TRY IT: What is the number of lines in the listing below that contain the string "Mechanical"? Give that number only.

DATA FOR THIS EXERCISE:

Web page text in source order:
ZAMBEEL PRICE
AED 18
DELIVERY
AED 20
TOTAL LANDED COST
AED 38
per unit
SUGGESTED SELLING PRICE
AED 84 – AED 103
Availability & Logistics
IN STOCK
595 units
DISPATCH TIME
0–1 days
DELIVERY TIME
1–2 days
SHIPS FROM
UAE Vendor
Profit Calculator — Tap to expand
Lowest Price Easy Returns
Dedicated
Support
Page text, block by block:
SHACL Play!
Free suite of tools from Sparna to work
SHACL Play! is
==
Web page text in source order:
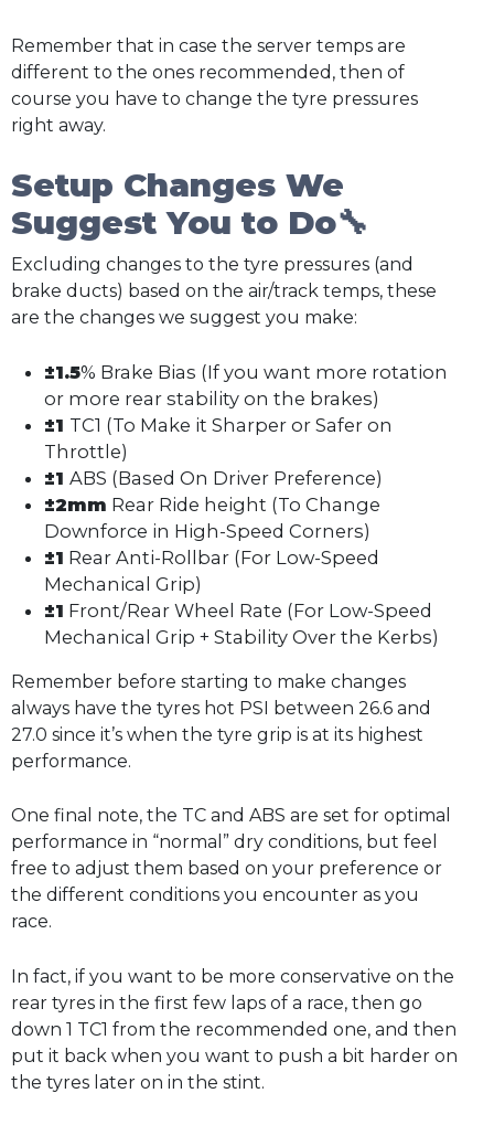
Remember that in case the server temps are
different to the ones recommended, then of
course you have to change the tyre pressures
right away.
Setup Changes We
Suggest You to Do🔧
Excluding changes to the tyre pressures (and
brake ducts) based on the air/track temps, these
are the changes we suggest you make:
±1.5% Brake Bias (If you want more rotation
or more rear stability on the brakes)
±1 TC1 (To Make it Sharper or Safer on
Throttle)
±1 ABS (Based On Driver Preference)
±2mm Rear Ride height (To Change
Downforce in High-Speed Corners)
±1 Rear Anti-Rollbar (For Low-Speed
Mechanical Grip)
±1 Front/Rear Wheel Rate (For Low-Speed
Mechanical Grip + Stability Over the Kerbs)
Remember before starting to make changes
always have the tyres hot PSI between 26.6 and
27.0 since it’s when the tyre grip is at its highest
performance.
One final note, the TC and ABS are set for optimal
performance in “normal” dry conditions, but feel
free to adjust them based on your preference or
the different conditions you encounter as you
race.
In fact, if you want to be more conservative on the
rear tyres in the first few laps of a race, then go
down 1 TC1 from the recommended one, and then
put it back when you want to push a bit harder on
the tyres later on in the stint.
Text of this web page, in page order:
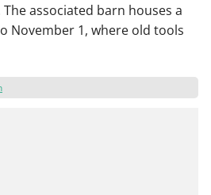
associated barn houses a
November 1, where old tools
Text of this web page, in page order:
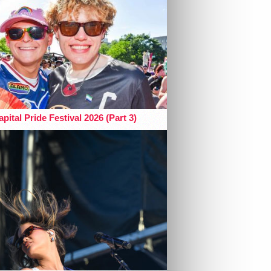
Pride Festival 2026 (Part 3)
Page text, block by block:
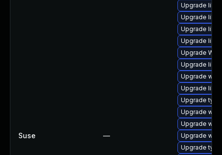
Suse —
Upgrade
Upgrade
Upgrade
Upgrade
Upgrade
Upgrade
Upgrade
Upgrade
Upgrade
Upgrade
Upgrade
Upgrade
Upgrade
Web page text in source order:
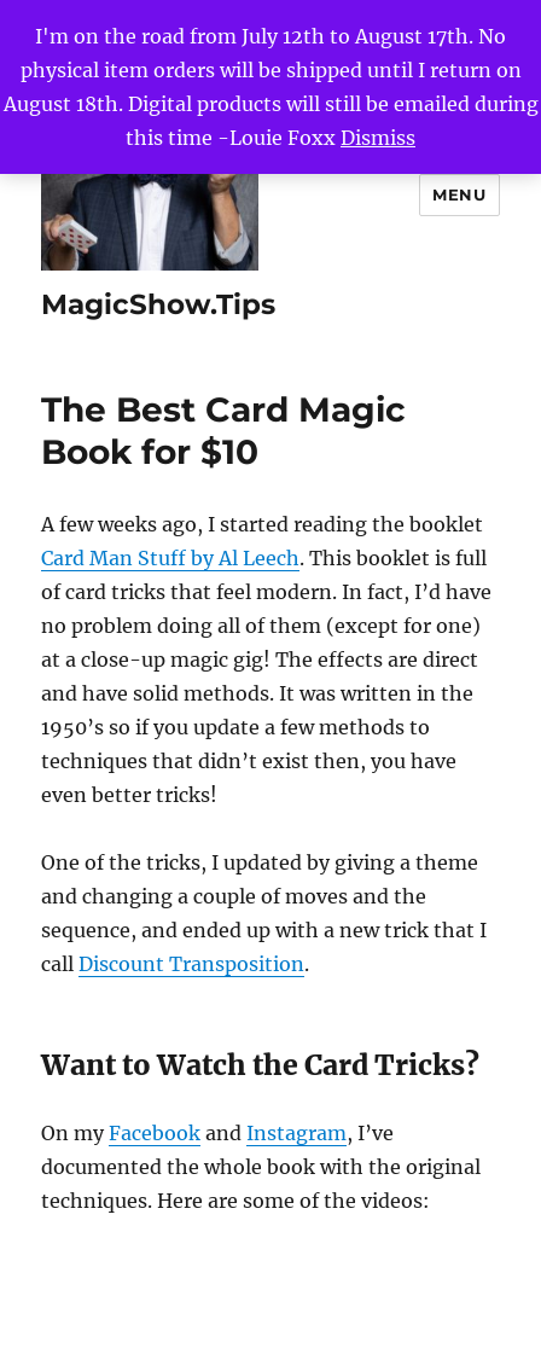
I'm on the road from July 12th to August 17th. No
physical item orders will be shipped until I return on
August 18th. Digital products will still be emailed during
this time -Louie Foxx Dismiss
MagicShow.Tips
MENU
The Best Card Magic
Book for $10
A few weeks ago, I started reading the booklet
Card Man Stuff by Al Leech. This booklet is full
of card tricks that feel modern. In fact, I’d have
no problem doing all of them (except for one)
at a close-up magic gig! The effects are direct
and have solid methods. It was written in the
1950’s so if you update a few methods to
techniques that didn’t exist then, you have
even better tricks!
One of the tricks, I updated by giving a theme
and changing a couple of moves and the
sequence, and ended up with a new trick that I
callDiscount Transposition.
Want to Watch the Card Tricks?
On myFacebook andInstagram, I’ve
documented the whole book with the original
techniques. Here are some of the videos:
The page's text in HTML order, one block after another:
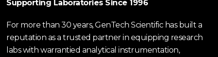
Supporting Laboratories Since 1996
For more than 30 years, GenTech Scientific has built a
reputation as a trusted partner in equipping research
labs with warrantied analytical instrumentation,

TASK RESULT: 2